Promotion/avancement de 22 officiers et sous-officiers de la Police et de l'Armée colombienne, otages des FARC, dont le Colonel Luis Mendieta et le caporal Pablo Emilio Moncayo, par le Sénat colombien.

Le Sénat examinera à partir de la semaine prochaine un projet de loi qui vise à promouvoir 22 soldats qui restent séquestrés par les FARC, Efe a signalé aujourd'hui un législateur rapporteur. Il s'agit d'une initiative "pour le bénéfice de tous les officiers . Que dit la loi, c'est qu'ils seront promus qu'une seule fois, et ce que nous recherchons, c'est la reconnaissance du minimum de temps de passer à la prochaine année», expliqué le parlement.

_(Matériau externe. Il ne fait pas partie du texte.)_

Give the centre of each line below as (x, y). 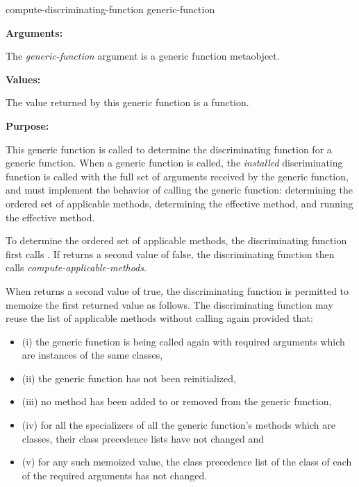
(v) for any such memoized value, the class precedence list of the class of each (187, 462)
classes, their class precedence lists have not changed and (143, 438)
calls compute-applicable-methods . (76, 267)
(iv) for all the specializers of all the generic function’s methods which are (178, 425)
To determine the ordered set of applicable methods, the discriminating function (176, 240)
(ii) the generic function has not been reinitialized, (129, 378)
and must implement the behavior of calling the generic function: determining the (179, 190)
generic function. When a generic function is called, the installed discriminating (174, 163)
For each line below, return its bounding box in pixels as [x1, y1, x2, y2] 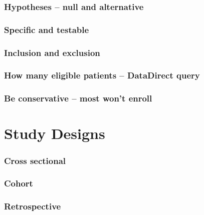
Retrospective [4, 200, 61, 212]
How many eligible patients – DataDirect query [4, 69, 200, 81]
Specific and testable [4, 23, 89, 35]
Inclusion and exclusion [4, 46, 100, 58]
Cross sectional [4, 154, 66, 166]
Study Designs [4, 123, 105, 143]
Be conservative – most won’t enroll [4, 92, 152, 104]
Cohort [4, 177, 33, 189]

Promotions qui seraient fait "autant de fois que nécessaire et le temps minimum requis par la loi», at-il insisté Lucero Cortez, représentant à la Chambre pour l'arrêt Parti social d'unité nationale . Un autre aspect inclus dans le projet se réfère à la rentabilité qui est destiné à donner 30 pour cent du total des salaires des otages n'est pas rendu à la famille, ils ne reçoivent que 70 pour cent comme il est enregistré lorsque celles-ci sont libérées Le projet a déjà prolongé les débats à la Chambre des représentants adopte un comité du Sénat en séance plénière et "très bien reçu», a déclaré Cortes.
Le député dit que c'est une initiative qui vise à faire justice aux soldats qui ont été enlevés dans certains cas depuis plus de 10 ans, comme le colonel Luis Mendieta, de la police, détenus par les FARC depuis Novembre 1998.
Il reste aussi en captivité,  le caporal Pablo Emilio Moncayo, le fils du professeur Gustavo Moncayo, qui a fait plusieurs voyages à pied de milliers de kilomètres, en Colombie et au Venezuela, et même un tour de l'Europe, pour pleurer par l'accord humanitaire pour libérer les otages.

Lucero Cortes Efe a également dit que prépare pour un autre projet de loi qui «être reconnu rétroactivement à la otages" dans leurs institutions respectives.